X + Y doesn't equal Y.


If you lower the temp going into the turbo, the output will also be lower

 

but if the air is colder b4 getting compressed wouldnt that be a little bit better?

 

yes

 

exactly

 

So CAI on turbo FTW? Long intake pipe doesnt matter for turbo lag?

 

I would say get a large diametter Intake for cold air and yes as long as the CAI is at least as big if not a little bigger than your intake diamater on your turbo it should be great!

 

Yes if you lower the intake air to the compressor it may lower the boosted air a bit but I guarantee it will not be very much. I mean think abou it.......yeah, you may lower the air temp going into the compressor by 15

 

You have nothing to backup your numbers. You are just making guesses.

Possible surge problems

 

Lower the inlet temperature. The less hard the turbo has to work to compress the air then the lower the temperature the air coming out of the turbo is. This actually hurts the DTlm, but still if it's cooler going in it will be cooler coming out. You can work the turbo less hard by running less boost, by improving the pressure drop between the air filter and the turbo, or by having a more efficient compressor wheel. You can also reduce the pressure drop in the intercooler, which allows you to run the same amount of boost in the intake manifold while having a lower turbo discharge pressure. More on this later. If you can drop the turbo outlet pressure by 2 psi, or raise the turbo inlet pressure by 1 psi, that will drop the turbo discharge temperature about 16 degrees (depending on the compression efficiency and boost level). If the turbo air is going into the intercooler 16 degrees colder then it may come out only 10 degrees colder than before, but that is still better than what it was.
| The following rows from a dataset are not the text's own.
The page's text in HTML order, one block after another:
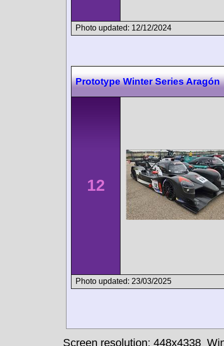
Photo updated: 12/12/2024
Prototype Winter Series Aragón
12
Photo updated: 23/03/2025
Screen resolution: 448x4338
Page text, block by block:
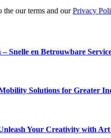
the our terms and ourPrivacy
Snelle en Betrouwbare
Solutions for Greater
Your Creativity with
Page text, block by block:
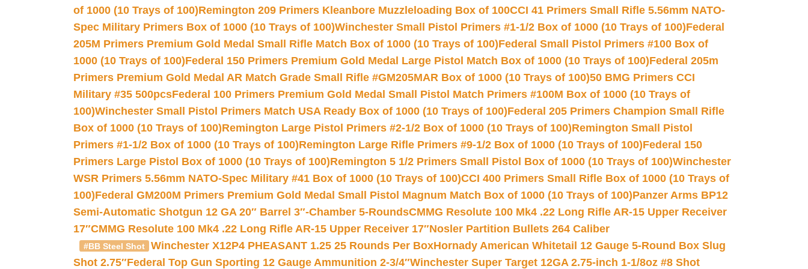
of 1000 (10 Trays of 100)Remington 209 Primers Kleanbore Muzzleloading Box of 100CCI 41 Primers Small Rifle 5.56mm NATO-
Spec Military Primers Box of 1000 (10 Trays of 100)Winchester Small Pistol Primers #1-1/2 Box of 1000 (10 Trays of 100)Federal
205M Primers Premium Gold Medal Small Rifle Match Box of 1000 (10 Trays of 100)Federal Small Pistol Primers #100 Box of
1000 (10 Trays of 100)Federal 150 Primers Premium Gold Medal Large Pistol Match Box of 1000 (10 Trays of 100)Federal 205m
Primers Premium Gold Medal AR Match Grade Small Rifle #GM205MAR Box of 1000 (10 Trays of 100)50 BMG Primers CCI
Military #35 500pcsFederal 100 Primers Premium Gold Medal Small Pistol Match Primers #100M Box of 1000 (10 Trays of
100)Winchester Small Pistol Primers Match USA Ready Box of 1000 (10 Trays of 100)Federal 205 Primers Champion Small Rifle
Box of 1000 (10 Trays of 100)Remington Large Pistol Primers #2-1/2 Box of 1000 (10 Trays of 100)Remington Small Pistol
Primers #1-1/2 Box of 1000 (10 Trays of 100)Remington Large Rifle Primers #9-1/2 Box of 1000 (10 Trays of 100)Federal 150
Primers Large Pistol Box of 1000 (10 Trays of 100)Remington 5 1/2 Primers Small Pistol Box of 1000 (10 Trays of 100)Winchester
WSR Primers 5.56mm NATO-Spec Military #41 Box of 1000 (10 Trays of 100)CCI 400 Primers Small Rifle Box of 1000 (10 Trays of
100)Federal GM200M Primers Premium Gold Medal Small Pistol Magnum Match Box of 1000 (10 Trays of 100)Panzer Arms BP12
Semi-Automatic Shotgun 12 GA 20″ Barrel 3″-Chamber 5-RoundsCMMG Resolute 100 Mk4 .22 Long Rifle AR-15 Upper Receiver
17″CMMG Resolute 100 Mk4 .22 Long Rifle AR-15 Upper Receiver 17″Nosler Partition Bullets 264 Caliber
#BB Steel Shot Winchester X12P4 PHEASANT 1.25 25 Rounds Per BoxHornady American Whitetail 12 Gauge 5-Round Box Slug
Shot 2.75″Federal Top Gun Sporting 12 Gauge Ammunition 2-3/4″Winchester Super Target 12GA 2.75-inch 1-1/8oz #8 Shot
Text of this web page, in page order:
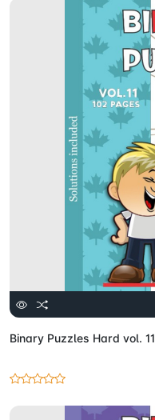
Binary Puzzles Hard vol. 11
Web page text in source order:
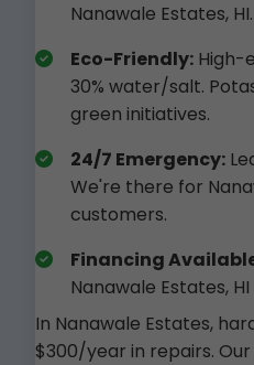
Nanawale Estates, HI.
Eco-Friendly: High-
30% water/salt.
green initiatives.
24/7 Emergency:
We're there for
customers.
Financing
Nanawale Estates,
In Nanawale Estates,
$300/year in repairs.
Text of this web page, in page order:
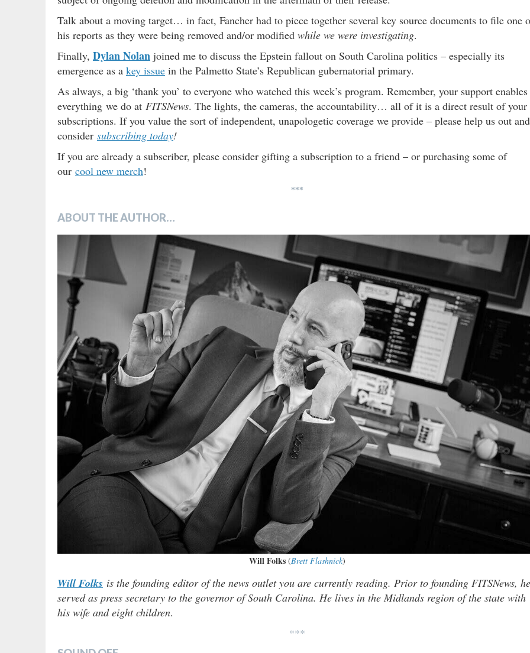
Talk about a moving target… in fact, Fancher had to piece together several key source documents to file one
his reports as they were being removed and/or modified while we were investigating.
Finally, Dylan Nolan joined me to discuss the Epstein fallout on South Carolina politics – especially its
emergence as a key issue in the Palmetto State’s Republican gubernatorial primary.
As always, a big ‘thank you’ to everyone who watched this week’s program. Remember, your support enables
everything we do at FITSNews. The lights, the cameras, the accountability… all of it is a direct result of your
subscriptions. If you value the sort of independent, unapologetic coverage we provide – please help us out and
consider subscribing today!
If you are already a subscriber, please consider gifting a subscription to a friend – or purchasing some of
our cool new merch!
***
ABOUT THE AUTHOR…
Will Folks(Brett Flashnick)
Will Folks is the founding editor of the news outlet you are currently reading. Prior to founding FITSNews, he
served as press secretary to the governor of South Carolina. He lives in the Midlands region of the state with
his wife and eight children.
***
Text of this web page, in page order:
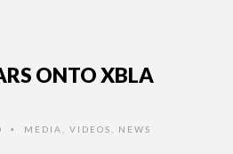
ONTO XBLA
• MEDIA VIDEOS NEWS
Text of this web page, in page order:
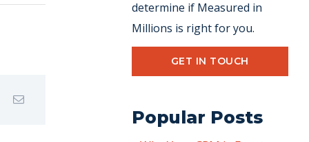
determine if Measured in
Millions is right for you.
GET IN TOUCH
Popular Posts
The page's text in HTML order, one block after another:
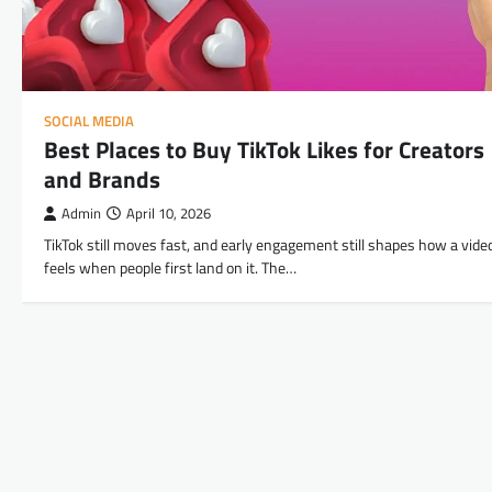
SOCIAL MEDIA
Best Places to Buy TikTok Likes for Creators
and Brands
Admin April 10, 2026
TikTok still moves fast, and early engagement still shapes how a
feels when people first land on it. The…
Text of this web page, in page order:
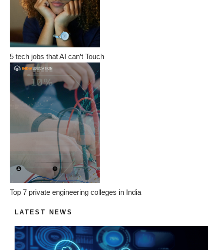
5 tech jobs that AI can’t Touch
Top 7 private engineering colleges in India
LATEST NEWS
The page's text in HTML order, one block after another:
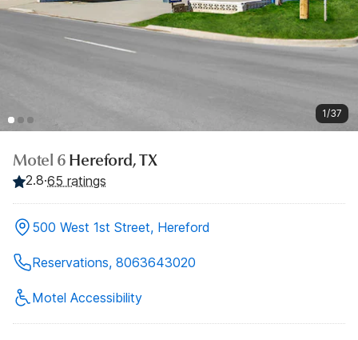
1/37
Motel 6 Hereford, TX
2.8·65 ratings
500 West 1st Street, Hereford
Reservations, 8063643020
Motel Accessibility
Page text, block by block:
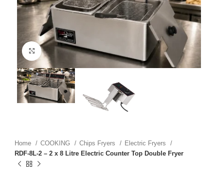
Click to enlarge
Home COOKING Chips Fryers
Electric Fryers
RDF-8L-2 – 2 x 8 Litre Electric Counter Top Double Fryer
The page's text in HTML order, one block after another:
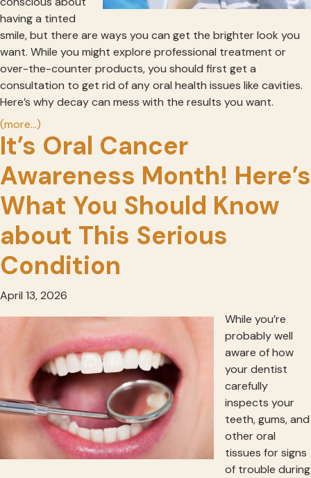
having a tinted
smile, but there are ways you can get the brighter look you
want. While you might explore professional treatment or
over-the-counter products, you should first get a
consultation to get rid of any oral health issues like cavities.
Here’s why decay can mess with the results you want.
(more…)
It’s Oral Cancer
Awareness Month! Here’s
What You Should Know
about This Serious
Condition
April 13, 2026
While you’re
probably well
aware of how
your dentist
carefully
inspects your
teeth, gums, and
other oral
tissues for signs
of trouble during
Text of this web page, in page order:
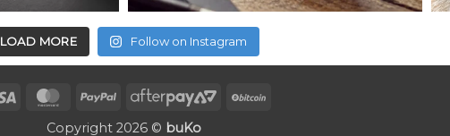
LOAD MORE Follow on Instagram
Visa MasterCardPayPal
AfterPay
Copyright 2026 © buKo
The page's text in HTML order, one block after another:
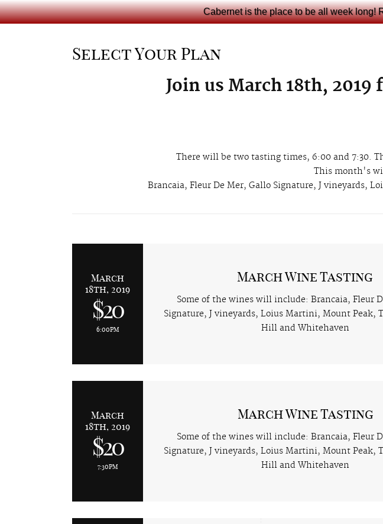
Select Your Plan
Join us March 18th,
There will be two tasting times, 6:00 and 7:30.
This month's
Brancaia, Fleur De Mer, Gallo Signature, J vineyards,
March
18th, 2019
$20
6:00PM
March Wine Tasting
Some of the wines will include: Brancaia, Fleur
Signature, J vineyards, Loius Martini, Mount Peak,
Hill and Whitehaven
March
18th, 2019
$20
7:30PM
March Wine Tasting
Some of the wines will include: Brancaia, Fleur
Signature, J vineyards, Loius Martini, Mount Peak,
Hill and Whitehaven
Cabernet is the place to be all week long!
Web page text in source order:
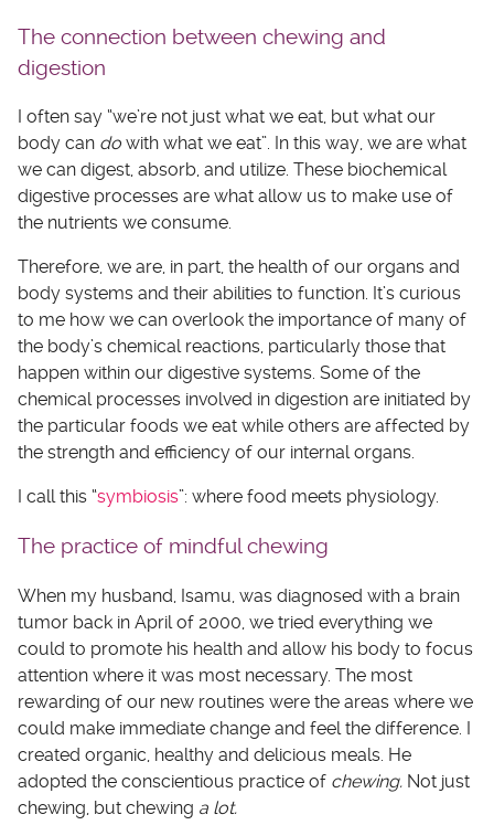
The connection between chewing and
digestion
I often say “we’re not just what we eat, but what our
body can do with what we eat”. In this way, we are what
we can digest, absorb, and utilize. These biochemical
digestive processes are what allow us to make use of
the nutrients we consume.
Therefore, we are, in part, the health of our organs and
body systems and their abilities to function. It’s curious
to me how we can overlook the importance of many of
the body’s chemical reactions, particularly those that
happen within our digestive systems. Some of the
chemical processes involved in digestion are initiated by
the particular foods we eat while others are affected by
the strength and efficiency of our internal organs.
I call this “symbiosis”: where food meets physiology.
The practice of mindful chewing
When my husband, Isamu, was diagnosed with a brain
tumor back in April of 2000, we tried everything we
could to promote his health and allow his body to focus
attention where it was most necessary. The most
rewarding of our new routines were the areas where we
could make immediate change and feel the difference. I
created organic, healthy and delicious meals. He
adopted the conscientious practice of chewing. Not just
chewing, but chewing a lot.
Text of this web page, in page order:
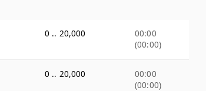
0 .. 20,000
00:00
(00:00)
0 .. 20,000
00:00
(00:00)
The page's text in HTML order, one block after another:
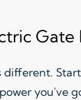
Gate
different.
you've
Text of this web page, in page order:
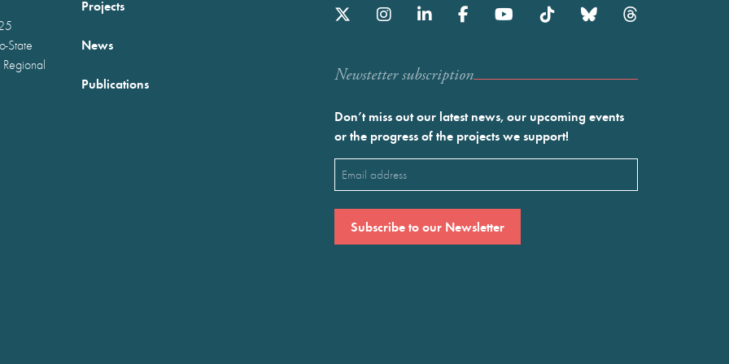
State
Projects
News
Publications Newstetter subscription
Don’t miss out our latest news, our upcoming events
or the progress of the projects we support!
Email
(Required)
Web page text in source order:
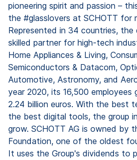
pioneering spirit and passion –
the #glasslovers at SCHOTT for
Represented in 34 countries, the
skilled partner for high-tech
Home Appliances & Living,
Semiconductors & Datacom,
Automotive, Astronomy, and
year 2020, its 16,500 employees
2.24 billion euros. With the best
the best digital tools, the group
grow. SCHOTT AG is owned by
Foundation, one of the oldest
It uses the Group's dividends to
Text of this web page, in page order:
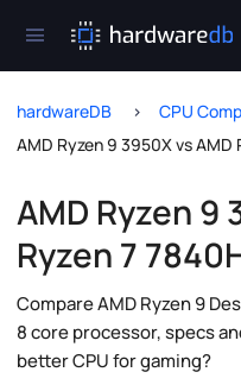
hardwareDB
CPU
AMD Ryzen 9 3950X vs AMD
AMD Ryzen 9
Ryzen 7
Compare AMD Ryzen 9
8 core processor, specs
better CPU for gaming?
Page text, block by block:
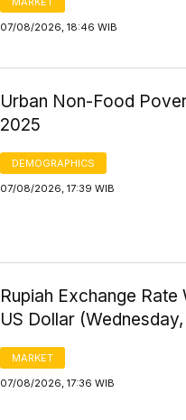
07/08/2026, 18:46 WIB
Urban Non-Food
2025
DEMOGRAPHICS
07/08/2026, 17:39 WIB
Rupiah Exchange
US Dollar
MARKET
07/08/2026, 17:36 WIB
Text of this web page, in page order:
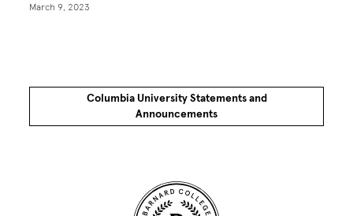
March 9, 2023
Columbia University Statements and
Announcements
Site Footer
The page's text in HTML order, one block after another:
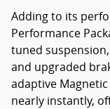
Adding to its
Performance
tuned
and upgraded
adaptive
nearly instantly,
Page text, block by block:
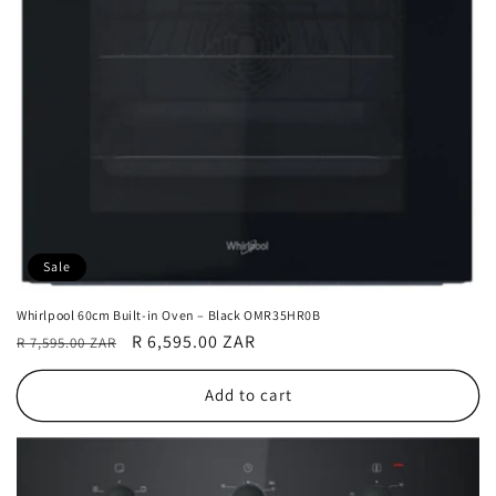
Sale
Whirlpool 60cm Built-in Oven – Black OMR35HR0B
Regular
price
R 7,595.00 ZAR
Sale
price
R 6,595.00 ZAR
Add to cart
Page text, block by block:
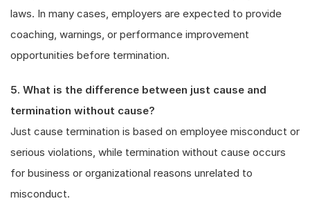
laws. In many cases, employers are expected to provide
coaching, warnings, or performance improvement
opportunities before termination.
5. What is the difference between just cause and
termination without cause?
Just cause termination is based on employee misconduct or
serious violations, while termination without cause occurs
for business or organizational reasons unrelated to
misconduct.
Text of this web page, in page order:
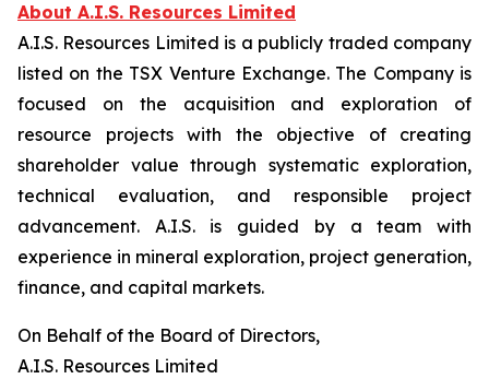
About A.I.S. Resources Limited
A.I.S. Resources Limited is a publicly traded company
listed on the TSX Venture Exchange. The Company is
focused on the acquisition and exploration of
resource projects with the objective of creating
shareholder value through systematic exploration,
technical evaluation, and responsible project
advancement. A.I.S. is guided by a team with
experience in mineral exploration, project generation,
finance, and capital markets.
On Behalf of the Board of Directors,
A.I.S. Resources Limited
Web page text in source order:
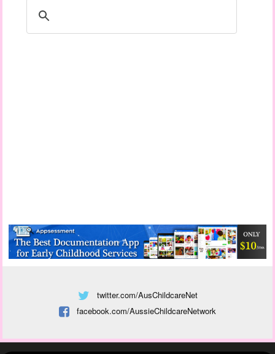
twitter.com/AusChildcareNet
facebook.com/AussieChildcareNetwork
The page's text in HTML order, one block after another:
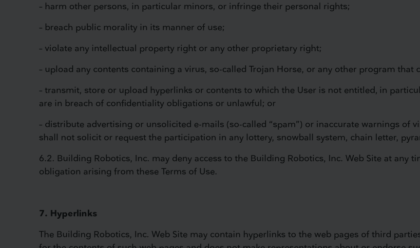
– harm other persons, in particular minors, or infringe their personal rights;
– breach public morality in its manner of use;
– violate any intellectual property right or any other proprietary right;
– upload any contents containing a virus, so-called Trojan Horse, or any other program that
– transmit, store or upload hyperlinks or contents to which the User is not entitled, in
are in breach of confidentiality obligations or unlawful; or
– distribute advertising or unsolicited e-mails (so-called “spam”) or inaccurate warnings of
shall not solicit or request the participation in any lottery, snowball system, chain letter,
6.2. Building Robotics, Inc. may deny access to the Building Robotics, Inc. Web Site at any
obligation arising from these Terms of Use.
7. Hyperlinks
The Building Robotics, Inc. Web Site may contain hyperlinks to the web pages of third
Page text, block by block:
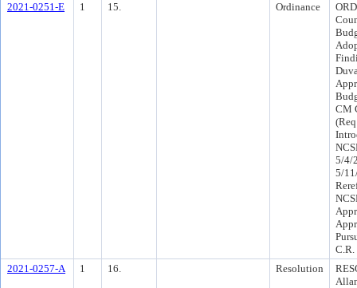
2021-0251-E
1 15. Ordinance
CM
5/4/
5/
2021-0257-A
1 16. Resolution
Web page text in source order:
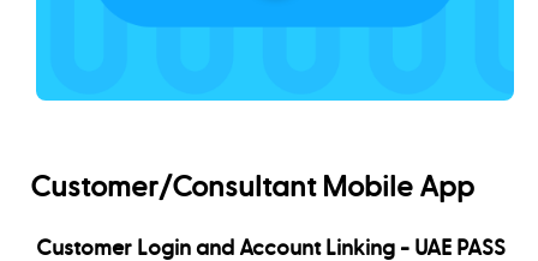
Customer/Consultant Mobile App
Customer Login and Account Linking - UAE PASS
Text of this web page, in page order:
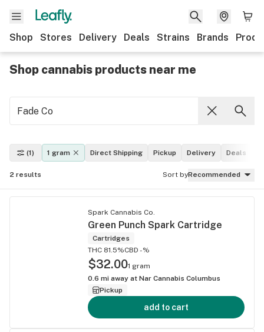
Shop Stores Delivery Deals Strains Brands
Shop cannabis products near me
(1) 1 gram Direct Shipping Pickup Delivery Deals
2 results Sort byRecommended
Spark Cannabis Co.
Green Punch Spark Cartridge
Cartridges
THC 81.5%CBD -%
$32.001 gram
0.6 mi away at Nar Cannabis Columbus
Pickup
add to cart
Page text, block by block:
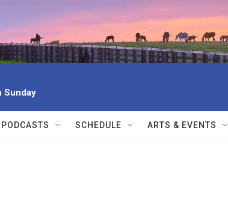
Sunday
SCHEDULE ARTS & EVENTS
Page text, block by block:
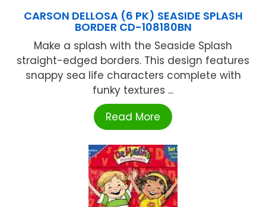
CARSON DELLOSA (6 PK) SEASIDE SPLASH
BORDER CD-108180BN
Make a splash with the Seaside Splash
straight-edged borders. This design features
snappy sea life characters complete with
funky textures ...
Read More
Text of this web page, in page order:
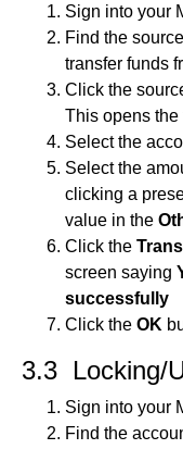
Sign into your
Find the
transfer funds
Click the
This opens the
Select the
Select the
clicking a
value in the
Click the
screen saying
successfully
Click the OK
3.3 Locking/
Sign into your
Find the

But lets take it a bit further....

Tout = Tin + Tin x [-1+(Pout/Pin)0.263]/ efficiency

This equation shows the outlet temp of a Turbo based on efficency.

the inlet temperature is 100 deg F, the suction pressure is -0.5 psig (a slight vacuum), the discharge pressure is 11 psig, and the efficiency is 75%. What is the discharge temperature?

Tin= 100 deg F + 460 = 560 deg R
Pin= -0.5 psig + 14.7 = 14.2 psia
Pout= 11 psig + 14.7 = 25.7 psia
Pout/Pin = 25.7/14.2 = 1.809 (this is the compression ratio)


So Tout = 560 + (560 x ((-1+1.809)^0.263 ))/0.75 = 685.97 deg R - 460 = 225.97 deg F

Now lower it 30 Deg F.....

So Tout = 530 + (530 x ((-1+1.809)^0.263 ))/0.75 = 649.22 deg R - 460 = 189.22 deg F

That is a 36.74 deg F difference. so lowering the intake temp 30 deg lowers the turbo output by 36.74 deg F. Then this goes through your intercooler. The Delta is a bit different but what you get (and there are MORE equations for intercooler efficency and output temps and sizing but I digress....) is a larger mass of denser air which = More Power.... How much more? a 40 deg drop in air temp is roughly a 7% increase in Air mass.. which on a 500 HP car is roughly 35-40 HP MORE.... just by lowering the intake temp into your turbo.

It is true the closer you get your output temp from your turbo to ambiant tempature the less your intercooler does (The Delta for cooling gets smaller the closer you approach ambiant) but the end result is that the air is 30 deg cooler than you started with... with just a CAI to the turbo.

 

Funny thing is, you can go through your equations all day long but if you don't run a real world test on it, your equations don't mean anything.

I have done testing with a buddy of mine on his Talon that was putting down over 600 whp. We made a cold air intake for it and dyno tested it and in the end of all the headaches and retuning..........He only gained 12 whp and on top of that, started having surge problems.

I used to also work in the aerospace industry for 9 years and there is a reason why you limit the bell mouth's distance to the jet engines intake.